- [Work task]
An unchanged copy of every record below, without pictures, is the goal.

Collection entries
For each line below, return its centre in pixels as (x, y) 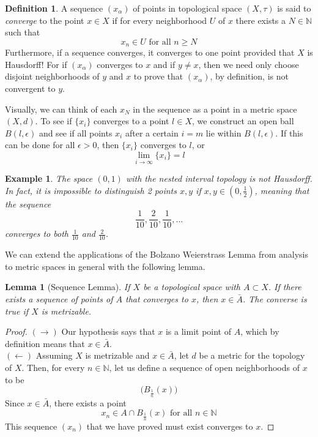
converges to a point (131, 121)
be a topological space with (192, 287)
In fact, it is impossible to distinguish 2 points (91, 190)
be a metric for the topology (252, 355)
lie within (224, 133)
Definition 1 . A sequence (54, 8)
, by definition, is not (249, 76)
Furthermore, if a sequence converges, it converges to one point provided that (150, 52)
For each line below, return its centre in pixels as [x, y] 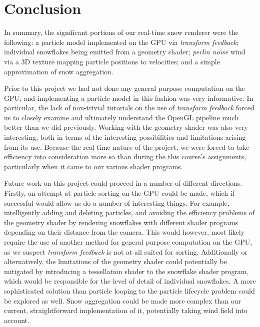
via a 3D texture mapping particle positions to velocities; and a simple [112, 61]
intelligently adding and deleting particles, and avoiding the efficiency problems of [129, 212]
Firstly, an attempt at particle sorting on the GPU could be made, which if [119, 193]
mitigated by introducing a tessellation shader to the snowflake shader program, [126, 271]
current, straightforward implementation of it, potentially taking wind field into [126, 310]
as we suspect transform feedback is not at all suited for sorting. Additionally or [126, 251]
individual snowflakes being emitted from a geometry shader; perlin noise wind [125, 52]
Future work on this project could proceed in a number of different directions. [123, 183]
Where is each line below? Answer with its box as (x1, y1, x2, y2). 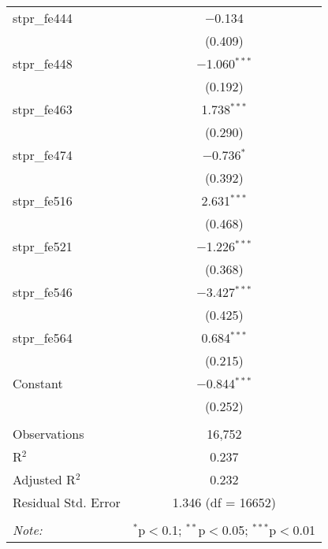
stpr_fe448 (13, 54, 73, 72)
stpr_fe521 (13, 237, 73, 255)
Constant (13, 374, 63, 392)
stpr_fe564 (13, 328, 73, 347)
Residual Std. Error (13, 493, 121, 511)
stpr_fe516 (13, 191, 73, 210)
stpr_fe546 (13, 283, 73, 301)
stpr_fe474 (13, 146, 73, 164)
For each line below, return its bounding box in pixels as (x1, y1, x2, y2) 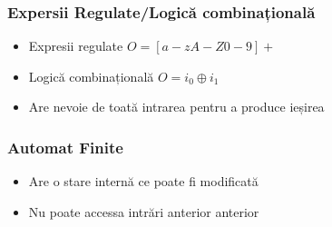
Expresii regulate (28, 36, 123, 55)
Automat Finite (7, 135, 123, 158)
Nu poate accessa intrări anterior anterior (28, 202, 259, 221)
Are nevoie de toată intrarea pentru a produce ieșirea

- [Solution for this problem]
For each line below, return its centre in pixels as (x, y) 
converges to a point (131, 121)
be a topological space with (192, 287)
In fact, it is impossible to distinguish 2 points (91, 190)
be a metric for the topology (252, 355)
lie within (224, 133)
Definition 1 . A sequence (54, 8)
, by definition, is not (249, 76)
Furthermore, if a sequence converges, it converges to one point provided that (150, 52)
For each line below, return its centre in pixels as [x, y] 
via a 3D texture mapping particle positions to velocities; and a simple [112, 61]
intelligently adding and deleting particles, and avoiding the efficiency problems of [129, 212]
Firstly, an attempt at particle sorting on the GPU could be made, which if [119, 193]
mitigated by introducing a tessellation shader to the snowflake shader program, [126, 271]
current, straightforward implementation of it, potentially taking wind field into [126, 310]
as we suspect transform feedback is not at all suited for sorting. Additionally or [126, 251]
individual snowflakes being emitted from a geometry shader; perlin noise wind [125, 52]
Future work on this project could proceed in a number of different directions. [123, 183]
Where is each line below? Answer with its box as (x1, y1, x2, y2). 
stpr_fe448 (13, 54, 73, 72)
stpr_fe521 (13, 237, 73, 255)
Constant (13, 374, 63, 392)
stpr_fe564 (13, 328, 73, 347)
Residual Std. Error (13, 493, 121, 511)
stpr_fe516 (13, 191, 73, 210)
stpr_fe546 (13, 283, 73, 301)
stpr_fe474 (13, 146, 73, 164)
For each line below, return its bounding box in pixels as (x1, y1, x2, y2) 
Expresii regulate (28, 36, 123, 55)
Automat Finite (7, 135, 123, 158)
Nu poate accessa intrări anterior anterior (28, 202, 259, 221)
Are nevoie de toată intrarea pentru a produce ieșirea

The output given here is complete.